Our admissible solution $x=x(w)$ satisfies x → 0 as w → 0 and has the power series expansion

\begin{align*} x&=w + t w^2 + (t ^2+2 t) w^3 + (t ^3+8 t ^2+3 t) w^4\\ &\quad + (t ^4+22 t ^3+27 t ^2+4 t) w^5+\cdots. \end{align*}

On the other hand,

\begin{align*} \mathcal{F}(w,1)&=\frac{C_0}{C_1},\\ {\tiny (by\ Equation~5.9)} &=-\frac{t \big(x^3+(wt-w-2)x^2+w x\big)}{(1-x)(1-xt)(1-wt)},\\ {\tiny (by\ Equation~5.10)} &= \frac{t\big((1+w-wt) x-w\big)}{(1-x)(1-wt)}. \end{align*}

Finally, the desired result follows by renaming the variables $(w,x)\mapsto (x,r)$.

Proof.
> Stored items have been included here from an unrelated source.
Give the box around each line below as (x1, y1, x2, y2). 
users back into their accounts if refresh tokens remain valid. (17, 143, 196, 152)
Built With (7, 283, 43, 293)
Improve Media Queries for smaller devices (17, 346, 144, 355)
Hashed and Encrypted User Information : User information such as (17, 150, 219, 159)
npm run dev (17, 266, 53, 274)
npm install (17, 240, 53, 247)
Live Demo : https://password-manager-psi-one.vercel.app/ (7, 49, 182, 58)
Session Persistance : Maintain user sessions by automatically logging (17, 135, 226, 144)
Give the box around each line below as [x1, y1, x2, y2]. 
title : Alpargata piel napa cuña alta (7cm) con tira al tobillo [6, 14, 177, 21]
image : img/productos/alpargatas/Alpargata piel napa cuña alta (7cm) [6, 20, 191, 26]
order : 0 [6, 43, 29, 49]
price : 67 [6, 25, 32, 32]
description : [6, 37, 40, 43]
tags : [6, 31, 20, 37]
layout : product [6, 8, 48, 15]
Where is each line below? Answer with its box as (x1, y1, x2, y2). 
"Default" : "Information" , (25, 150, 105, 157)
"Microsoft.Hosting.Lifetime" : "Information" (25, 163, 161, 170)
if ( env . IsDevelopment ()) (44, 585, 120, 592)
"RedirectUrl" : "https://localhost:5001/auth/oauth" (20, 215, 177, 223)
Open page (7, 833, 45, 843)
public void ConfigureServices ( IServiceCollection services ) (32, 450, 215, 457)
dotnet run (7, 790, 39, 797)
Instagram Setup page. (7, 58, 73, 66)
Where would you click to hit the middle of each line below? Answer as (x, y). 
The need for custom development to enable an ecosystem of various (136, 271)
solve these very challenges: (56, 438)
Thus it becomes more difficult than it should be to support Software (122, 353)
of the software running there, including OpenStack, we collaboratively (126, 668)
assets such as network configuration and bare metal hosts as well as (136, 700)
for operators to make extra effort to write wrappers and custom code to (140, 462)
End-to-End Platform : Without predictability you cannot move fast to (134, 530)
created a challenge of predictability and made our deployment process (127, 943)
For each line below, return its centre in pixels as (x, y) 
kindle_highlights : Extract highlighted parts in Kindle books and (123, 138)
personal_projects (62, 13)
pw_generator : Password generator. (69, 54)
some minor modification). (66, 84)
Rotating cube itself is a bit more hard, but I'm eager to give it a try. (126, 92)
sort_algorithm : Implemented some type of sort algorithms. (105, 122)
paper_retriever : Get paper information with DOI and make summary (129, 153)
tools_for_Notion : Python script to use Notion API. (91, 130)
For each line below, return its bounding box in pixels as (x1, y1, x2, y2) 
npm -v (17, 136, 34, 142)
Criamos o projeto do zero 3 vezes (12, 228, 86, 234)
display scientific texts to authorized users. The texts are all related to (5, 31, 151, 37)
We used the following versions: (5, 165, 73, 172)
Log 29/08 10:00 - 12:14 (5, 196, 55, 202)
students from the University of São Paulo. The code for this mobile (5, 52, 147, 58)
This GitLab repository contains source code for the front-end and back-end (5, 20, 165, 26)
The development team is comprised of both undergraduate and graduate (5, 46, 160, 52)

Recall that any inversion sequence e in $\mathbf{I}_n(0021)$ is either in correspondence with a sequence $\hat{e}$ in $\mathbf{I}_{n-p,p}(021)$ for some p by Lemma 3.1, in which case $\mathsf{asc}(e)=(p-1)+\mathsf{asc}(\hat{e})$, or a sequence with only tight entries, which is generated by

\begin{equation*}x+t x^2+t^2 x^3+\cdots = \frac{x}{1-xt}.\end{equation*}

Hence,

\begin{align*} \mathcal{I}(x,t)&=\frac{x}{1-xt}+\sum_{p\ge 1}\sum_{n\ge 1}x^{n+p}t^{p-1} \sum_{e\in\mathbf{I}_{n,p}(021)}t^{\mathsf{asc}(e)}\\ &=\frac{x}{1-xt}+t^{-1}\mathcal{G}(x,xt,1). \end{align*}

The desired result follows by recalling Equation (5.4).

Proof of Equation (1.7)

By Equation (5.12), we have

\begin{align*} r=\frac{\mathcal{I}(x,t)}{\mathcal{I}(x,t)+1}. \end{align*}

Substituting the above into Equation (5.6) gives

\begin{align*} 0&=\left(\frac{\mathcal{I}(x,t)}{\mathcal{I}(x,t)+1}\right)^3-(2+x+t-xt^2)\left(\frac{\mathcal{I}(x,t)}{\mathcal{I}(x,t)+1}\right)^2\\ &\quad+(1+2x)\left(\frac{\mathcal{I}(x,t)}{\mathcal{I}(x,t)+1}\right)-x, \end{align*}

which finally results in

\begin{align*} \mathcal{I}(x,t)=\big(1+\mathcal{I}(x,t)\big)\big(x+t \mathcal{I}(x,t)^2 - xt^2 \mathcal{I}(x,t)^2\big). \end{align*}

This functional equation is identical to Equation (1.5).